Towards Reproducible Test Annotation for Cyber-Physical Energy Systems using Ontology-driven Dataspaces
For researchers in cyber-physical energy systems, this work provides a structured ontology framework to improve test reproducibility, though it is an incremental step with identified limitations.
The paper addresses the lack of reproducibility in testing cyber-physical energy systems by proposing an ontology-driven dataspace approach. It demonstrates feasibility through cross-laboratory use cases but identifies remaining semantic and metadata gaps.
Reproducibility, traceability, and transparency in testing cyber-physical energy systems are crucial for scientific advancement and cross-laboratory collaboration.
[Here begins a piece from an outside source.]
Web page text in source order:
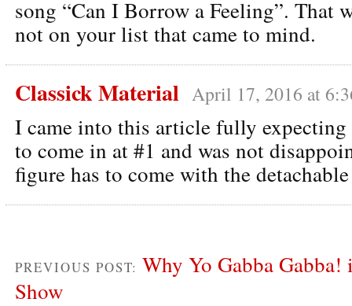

Current experimentation and test documentation practices lack formal semantics, making it difficult to reproduce experiments, share data, and apply, for example, the artificial intelligence-driven analysis. A dataspace that relies on structured ontologies aims to address these gaps by providing machine-actionable descriptions. In this work, we outline an ontology-driven approach for reproducibility of cyber-physical energy systems testing and illustrate its applicability through representative cross-laboratory use cases, demonstrating feasibility while identifying remaining semantic and metadata gaps that limit reproducibility. Based on these observations, we propose an open three-viewpoint ontology framework to guide future ontology extensions.